= Provided entries =
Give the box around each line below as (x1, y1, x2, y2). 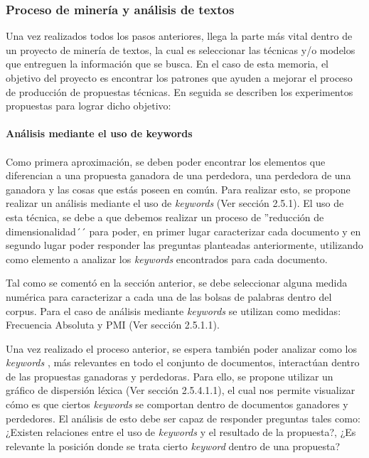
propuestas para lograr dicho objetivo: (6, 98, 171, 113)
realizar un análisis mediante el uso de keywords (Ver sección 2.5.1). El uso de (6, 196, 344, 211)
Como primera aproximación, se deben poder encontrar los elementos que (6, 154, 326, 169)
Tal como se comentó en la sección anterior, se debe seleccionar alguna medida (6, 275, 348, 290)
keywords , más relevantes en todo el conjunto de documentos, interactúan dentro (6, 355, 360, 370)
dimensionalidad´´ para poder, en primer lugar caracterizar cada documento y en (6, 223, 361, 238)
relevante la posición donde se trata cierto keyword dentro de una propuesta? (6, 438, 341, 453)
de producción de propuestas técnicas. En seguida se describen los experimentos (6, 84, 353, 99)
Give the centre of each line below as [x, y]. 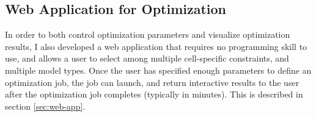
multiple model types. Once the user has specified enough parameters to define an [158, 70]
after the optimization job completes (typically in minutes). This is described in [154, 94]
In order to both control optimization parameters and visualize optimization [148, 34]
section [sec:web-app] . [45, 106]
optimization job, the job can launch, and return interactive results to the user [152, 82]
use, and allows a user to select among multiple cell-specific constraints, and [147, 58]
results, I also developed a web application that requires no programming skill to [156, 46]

= How to complete this task =
Only the lines from the one containing "Como primera aproximación, se" to the end of the listing belong in the answer, exactly as they stand and with no pictures.

= Answer for the task =
Como primera aproximación, se deben poder encontrar los elementos que (6, 154, 326, 169)
Tal como se comentó en la sección anterior, se debe seleccionar alguna medida (6, 275, 348, 290)
keywords , más relevantes en todo el conjunto de documentos, interactúan dentro (6, 355, 360, 370)
dimensionalidad´´ para poder, en primer lugar caracterizar cada documento y en (6, 223, 361, 238)
relevante la posición donde se trata cierto keyword dentro de una propuesta? (6, 438, 341, 453)
de producción de propuestas técnicas. En seguida se describen los experimentos (6, 84, 353, 99)
Give the centre of each line below as [x, y]. 
multiple model types. Once the user has specified enough parameters to define an [158, 70]
after the optimization job completes (typically in minutes). This is described in [154, 94]
In order to both control optimization parameters and visualize optimization [148, 34]
section [sec:web-app] . [45, 106]
optimization job, the job can launch, and return interactive results to the user [152, 82]
use, and allows a user to select among multiple cell-specific constraints, and [147, 58]
results, I also developed a web application that requires no programming skill to [156, 46]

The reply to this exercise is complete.